Moi kucharze pracują na nasz wspólny sukces. Zespół składa się zarówno z osób z dużym doświadczeniem, jak i z młodych zdolnych kucharzy. Szkolimy też uczniów, którzy chętnie przyswajają wiedzę i mam nadzieję, że wykorzystają ją w pracy zawodowej. Mogę pochwalić się kilkoma takimi perełkami, które z własnej kuchni wypuściłam w świat.
NYX to też oferta hotelowych barów Clash i Ether. Wiemy, że wasi barmani to mistrzowie, ale oprócz koktajli przydają się pewnie jakieś przekąski? W końcu w NYX-owych barach wciąż się dzieje (sesje didżejskie, koncerty na żywo, Rooftop Silent Cinema)...
Zgadza się. Clash to fascynujące miejsce. Na jednej dużej powierzchni znajdują się tutaj bar, restauracja à la carte, przestrzeń śniadaniowa, strefa chillout i strefa do pracy. Goście mają stąd bezpośredni dostęp do części konferencyjnej i do hotelowej recepcji. Dodatkowo na dachu budynku mamy niesamowity rooftop bar Ether i najlepszy w mieście widok na szklane wieżowce Warszawy. To miejsce nigdy nie śpi. Jest otwarte dla wszystkich – nie tylko dla gości hotelowych, ale również dla mieszkańców miasta. Hotel NYX w Warszawie zawsze tętni życiem. Muzyka, sztuka, świetny bar i kuchnia tworzą tu niepowtarzalny klimat, o który wszyscy w hotelu dbamy.
Często zdarza ci się gotować na specjalne okazje? Podobno w Clash są ruchome ściany umożliwiające dzielenie sali na potrzebę spotkań grupowych?
Specjalne okazje to jedna z ulubionych części mojej pracy. Menu na różnorodne spotkania dla grup (lunche, kolacje, bankiety czy przerwy kawowe) jest bardzo ważną częścią oferty NYX Hotel Warsaw. Dbamy o to, by wszystko dopracować w najdrobniejszych szczegółach.
Aranżacja wnętrza potrafi w znaczącym stopniu wpłynąć na doświadczenia smakowe. Myślisz, że styl restauracji Clash określany jako urban chic pomaga w pozytywnym odbiorze twoich dań?

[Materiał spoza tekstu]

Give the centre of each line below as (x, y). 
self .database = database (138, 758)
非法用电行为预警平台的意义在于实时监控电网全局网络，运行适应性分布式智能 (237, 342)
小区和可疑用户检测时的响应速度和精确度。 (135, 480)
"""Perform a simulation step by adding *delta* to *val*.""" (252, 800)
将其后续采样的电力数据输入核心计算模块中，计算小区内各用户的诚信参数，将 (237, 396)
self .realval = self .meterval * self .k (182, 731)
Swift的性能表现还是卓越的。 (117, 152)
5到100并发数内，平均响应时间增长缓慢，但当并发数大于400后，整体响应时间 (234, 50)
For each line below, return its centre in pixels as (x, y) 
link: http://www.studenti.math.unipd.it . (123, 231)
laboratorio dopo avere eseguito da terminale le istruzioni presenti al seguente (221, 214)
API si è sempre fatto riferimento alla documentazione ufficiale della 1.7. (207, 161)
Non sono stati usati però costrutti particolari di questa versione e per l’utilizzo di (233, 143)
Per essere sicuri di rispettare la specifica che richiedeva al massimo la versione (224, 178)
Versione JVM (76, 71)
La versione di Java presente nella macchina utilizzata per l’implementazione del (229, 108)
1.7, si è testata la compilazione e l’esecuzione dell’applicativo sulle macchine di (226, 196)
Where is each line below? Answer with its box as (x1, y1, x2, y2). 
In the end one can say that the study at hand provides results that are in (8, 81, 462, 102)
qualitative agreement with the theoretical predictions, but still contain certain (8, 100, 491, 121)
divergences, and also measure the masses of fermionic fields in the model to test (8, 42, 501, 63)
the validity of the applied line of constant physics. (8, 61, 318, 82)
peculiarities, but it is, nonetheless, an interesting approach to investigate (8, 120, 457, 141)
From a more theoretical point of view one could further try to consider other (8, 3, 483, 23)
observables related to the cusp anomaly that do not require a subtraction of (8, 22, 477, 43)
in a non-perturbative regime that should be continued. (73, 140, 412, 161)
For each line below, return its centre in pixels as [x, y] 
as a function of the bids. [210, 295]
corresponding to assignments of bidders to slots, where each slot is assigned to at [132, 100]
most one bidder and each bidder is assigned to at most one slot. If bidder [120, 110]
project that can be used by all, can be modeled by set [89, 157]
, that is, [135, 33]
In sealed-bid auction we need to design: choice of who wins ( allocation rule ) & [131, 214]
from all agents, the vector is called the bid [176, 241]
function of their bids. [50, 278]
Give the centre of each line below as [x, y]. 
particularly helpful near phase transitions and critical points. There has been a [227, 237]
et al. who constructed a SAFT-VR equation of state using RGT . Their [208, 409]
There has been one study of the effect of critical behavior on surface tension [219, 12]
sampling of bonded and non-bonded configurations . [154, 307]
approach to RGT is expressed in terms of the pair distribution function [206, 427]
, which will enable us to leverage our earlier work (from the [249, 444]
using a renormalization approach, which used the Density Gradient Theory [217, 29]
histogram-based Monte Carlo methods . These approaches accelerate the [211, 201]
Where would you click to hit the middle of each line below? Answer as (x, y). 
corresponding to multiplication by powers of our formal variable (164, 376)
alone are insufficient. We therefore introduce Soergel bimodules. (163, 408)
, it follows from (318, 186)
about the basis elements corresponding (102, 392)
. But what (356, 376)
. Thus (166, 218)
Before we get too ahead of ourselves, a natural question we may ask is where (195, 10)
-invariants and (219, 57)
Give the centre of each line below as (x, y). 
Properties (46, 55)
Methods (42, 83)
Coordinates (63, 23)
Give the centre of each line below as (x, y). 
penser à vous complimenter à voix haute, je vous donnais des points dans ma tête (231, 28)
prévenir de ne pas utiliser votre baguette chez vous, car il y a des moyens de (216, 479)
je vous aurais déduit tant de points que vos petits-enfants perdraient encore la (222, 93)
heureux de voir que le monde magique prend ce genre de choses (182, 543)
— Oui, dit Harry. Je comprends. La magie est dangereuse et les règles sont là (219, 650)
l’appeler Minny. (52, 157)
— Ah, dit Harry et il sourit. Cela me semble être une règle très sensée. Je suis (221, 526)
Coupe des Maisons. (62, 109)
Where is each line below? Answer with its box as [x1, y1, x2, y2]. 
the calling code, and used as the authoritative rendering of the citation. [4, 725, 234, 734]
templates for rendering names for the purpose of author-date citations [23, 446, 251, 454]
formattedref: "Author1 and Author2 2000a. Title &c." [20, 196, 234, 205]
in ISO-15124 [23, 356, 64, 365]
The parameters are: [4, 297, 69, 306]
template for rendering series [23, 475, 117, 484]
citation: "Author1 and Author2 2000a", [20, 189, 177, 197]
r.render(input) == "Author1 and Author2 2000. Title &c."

Goście odwiedzają dziś restauracje zarówno ze względu na smak oferowanych dań, jak i przestrzeń, w której chcą się nimi cieszyć. Wspominałam już nieco, że wystrój naszej restauracji to przemyślana mieszanka sztuki nowoczesnej i urban artu, stylów kosmopolitycznego i wielkomiejskiego oraz nawiązań do tradycji. Wszystko to świetnie ze sobą współgra i koresponduje z naszym menu. Taka jest nasza idea przewodnia.
Masz już konkretne kulinarne plany na magiczny, ale bardzo wymagający koniec roku? A może wybiegasz myślami dalej?
Końcówka roku jak zawsze przyniesie nam wiele pracy, ale ja wybiegam myślami zdecydowanie dalej. To będzie bardzo ciekawe doświadczenie dla naszych gości i dla nas, ale niczego więcej na razie nie zdradzę. Zapraszam jednak do restauracji Clash już teraz. Warto do nas zaglądać, by na własnym podniebieniu przekonać się, że nieustannie się zmieniamy, a każda nasza odsłona jest niezwykła.